▸ **Exercise objective**
All of the data below should be set down again verbatim, without any images.

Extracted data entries
_____

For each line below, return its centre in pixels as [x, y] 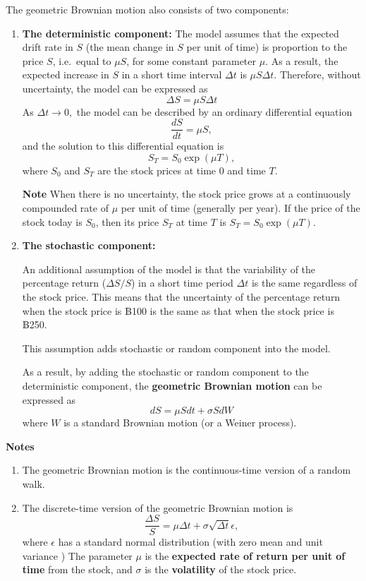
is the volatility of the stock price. [221, 569]
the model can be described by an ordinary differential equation [214, 111]
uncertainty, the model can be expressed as [115, 88]
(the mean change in [130, 47]
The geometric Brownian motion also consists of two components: [147, 9]
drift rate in [48, 47]
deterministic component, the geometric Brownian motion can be [172, 385]
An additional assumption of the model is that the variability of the [169, 269]
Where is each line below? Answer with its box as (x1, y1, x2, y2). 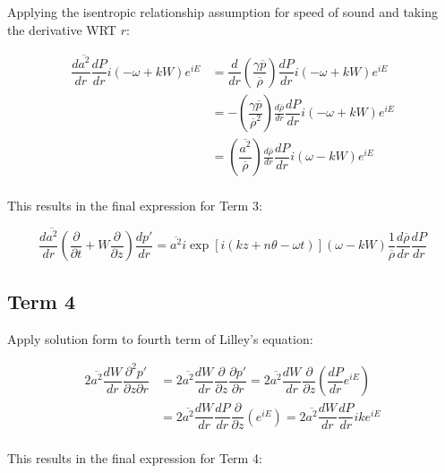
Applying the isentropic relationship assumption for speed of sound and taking (7, 3, 438, 21)
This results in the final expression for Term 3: (7, 196, 262, 215)
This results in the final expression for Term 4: (7, 449, 262, 468)
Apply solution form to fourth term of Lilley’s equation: (7, 329, 313, 348)
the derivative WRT (7, 20, 116, 39)

_____

▸ **Task answer**
For each line below, return its centre in pixels as [x, y] 
is the volatility of the stock price. [221, 569]
the model can be described by an ordinary differential equation [214, 111]
uncertainty, the model can be expressed as [115, 88]
(the mean change in [130, 47]
The geometric Brownian motion also consists of two components: [147, 9]
drift rate in [48, 47]
deterministic component, the geometric Brownian motion can be [172, 385]
An additional assumption of the model is that the variability of the [169, 269]
Where is each line below? Answer with its box as (x1, y1, x2, y2). 
Applying the isentropic relationship assumption for speed of sound and taking (7, 3, 438, 21)
This results in the final expression for Term 3: (7, 196, 262, 215)
This results in the final expression for Term 4: (7, 449, 262, 468)
Apply solution form to fourth term of Lilley’s equation: (7, 329, 313, 348)
the derivative WRT (7, 20, 116, 39)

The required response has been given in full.